What the task requires → Below are the records; they must be reproduced verbatim.

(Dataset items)

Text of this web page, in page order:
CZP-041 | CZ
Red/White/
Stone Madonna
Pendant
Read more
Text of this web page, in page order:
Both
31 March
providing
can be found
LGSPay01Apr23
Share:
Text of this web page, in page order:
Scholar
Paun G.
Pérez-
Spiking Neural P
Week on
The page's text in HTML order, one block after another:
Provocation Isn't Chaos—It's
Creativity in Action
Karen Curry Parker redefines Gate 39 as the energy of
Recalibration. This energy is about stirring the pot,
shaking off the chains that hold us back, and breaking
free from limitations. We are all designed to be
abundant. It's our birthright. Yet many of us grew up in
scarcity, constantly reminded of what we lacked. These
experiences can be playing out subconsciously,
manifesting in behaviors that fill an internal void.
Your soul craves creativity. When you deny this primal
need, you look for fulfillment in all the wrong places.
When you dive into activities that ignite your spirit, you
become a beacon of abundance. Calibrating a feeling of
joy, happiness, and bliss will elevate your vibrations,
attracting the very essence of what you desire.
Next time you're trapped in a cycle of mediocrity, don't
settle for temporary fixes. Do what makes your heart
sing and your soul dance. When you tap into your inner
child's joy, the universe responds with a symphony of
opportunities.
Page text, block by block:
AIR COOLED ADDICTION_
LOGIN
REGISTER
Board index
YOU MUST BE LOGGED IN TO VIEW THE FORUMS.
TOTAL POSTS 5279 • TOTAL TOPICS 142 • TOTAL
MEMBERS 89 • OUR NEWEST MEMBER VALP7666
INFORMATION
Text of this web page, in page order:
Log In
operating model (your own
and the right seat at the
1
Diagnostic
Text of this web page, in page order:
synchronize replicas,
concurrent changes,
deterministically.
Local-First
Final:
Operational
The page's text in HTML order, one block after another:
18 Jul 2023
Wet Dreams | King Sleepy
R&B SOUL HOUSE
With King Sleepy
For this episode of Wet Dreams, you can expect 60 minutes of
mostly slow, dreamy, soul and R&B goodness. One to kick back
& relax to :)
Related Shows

Reply to the exercise →
Text of this web page, in page order:
CZP-041 | CZ
Red/White/
Stone Madonna
Pendant
Read more
Text of this web page, in page order:
Both
31 March
providing
can be found
LGSPay01Apr23
Share:
Text of this web page, in page order:
Scholar
Paun G.
Pérez-
Spiking Neural P
Week on
The page's text in HTML order, one block after another:
Provocation Isn't Chaos—It's
Creativity in Action
Karen Curry Parker redefines Gate 39 as the energy of
Recalibration. This energy is about stirring the pot,
shaking off the chains that hold us back, and breaking
free from limitations. We are all designed to be
abundant. It's our birthright. Yet many of us grew up in
scarcity, constantly reminded of what we lacked. These
experiences can be playing out subconsciously,
manifesting in behaviors that fill an internal void.
Your soul craves creativity. When you deny this primal
need, you look for fulfillment in all the wrong places.
When you dive into activities that ignite your spirit, you
become a beacon of abundance. Calibrating a feeling of
joy, happiness, and bliss will elevate your vibrations,
attracting the very essence of what you desire.
Next time you're trapped in a cycle of mediocrity, don't
settle for temporary fixes. Do what makes your heart
sing and your soul dance. When you tap into your inner
child's joy, the universe responds with a symphony of
opportunities.
Page text, block by block:
AIR COOLED ADDICTION_
LOGIN
REGISTER
Board index
YOU MUST BE LOGGED IN TO VIEW THE FORUMS.
TOTAL POSTS 5279 • TOTAL TOPICS 142 • TOTAL
MEMBERS 89 • OUR NEWEST MEMBER VALP7666
INFORMATION
Text of this web page, in page order:
Log In
operating model (your own
and the right seat at the
1
Diagnostic
Text of this web page, in page order:
synchronize replicas,
concurrent changes,
deterministically.
Local-First
Final:
Operational
The page's text in HTML order, one block after another:
18 Jul 2023
Wet Dreams | King Sleepy
R&B SOUL HOUSE
With King Sleepy
For this episode of Wet Dreams, you can expect 60 minutes of
mostly slow, dreamy, soul and R&B goodness. One to kick back
& relax to :)
Related Shows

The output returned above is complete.